Saved data entries:
────
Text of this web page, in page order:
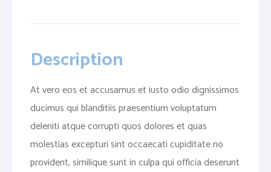
Description
At vero eos et accusamus et iusto odio dignissimos
ducimus qui blanditiis praesentium voluptatum
deleniti atque corrupti quos dolores et quas
molestias excepturi sint occaecati cupiditate no
provident, similique sunt in culpa qui officia deserunt
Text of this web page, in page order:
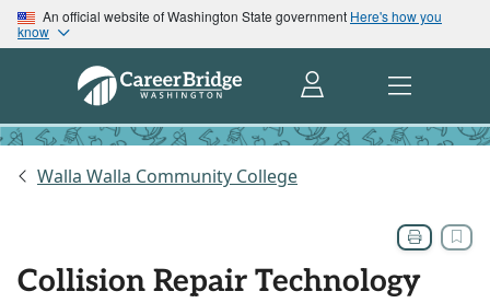
An official website of Washington State government Here's how you
know
Walla Walla Community College
Collision Repair Technology
────
### Work instructions
What you should produce is an exact copy of the records, with the pictures left out.

### Your solution
Text of this web page, in page order:
Description
At vero eos et accusamus et iusto odio dignissimos
ducimus qui blanditiis praesentium voluptatum
deleniti atque corrupti quos dolores et quas
molestias excepturi sint occaecati cupiditate no
provident, similique sunt in culpa qui officia deserunt
Text of this web page, in page order:
An official website of Washington State government Here's how you
know
Walla Walla Community College
Collision Repair Technology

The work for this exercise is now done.